Le député y voit un «piège», une manière de lui faire entamer le «quadrilogue» avec les trois autres institutions, pièce essentielle de la procédure d’adoption de la réforme, ce à quoi il se refuse ne s’estimant pas suffisamment informé.
«Depuis le traité de Lisbonne, le Parlement a un véritable pouvoir législatif. Beaucoup de gens n’ont pas assimilé cette réalité», déclare-t-il au Jeudi.
Il entend poursuivre ses travaux.
«Je dois répondre devant les électeurs portugais.»

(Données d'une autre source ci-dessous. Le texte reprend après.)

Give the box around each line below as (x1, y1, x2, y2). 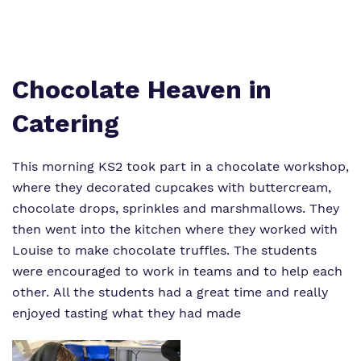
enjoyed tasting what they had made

Pour l’instant, il consulte des professeurs de droit, des constitutionnalistes, pour savoir s’il était bien légal d’inclure dans une seule et même procédure législative le simple ajout de 12 juges supplémentaires (ramené à 9), prévu en 2011, avec la réforme actuelle et ses chamboulements structurels. Le député dit vouloir et devoir comprendre le fond du dossier. Parce que, dit-il, «forcément, l’un des deux ment, mais lequel?»
Le Conseil (et Vassilios Skouris) pour qui seule cette réforme peut sauver le Tribunal? Ou le Tribunal qui affirme avoir résorbé son retard dans le traitement de ses affaires? Certaines chambres seraient même… en sous-capacité!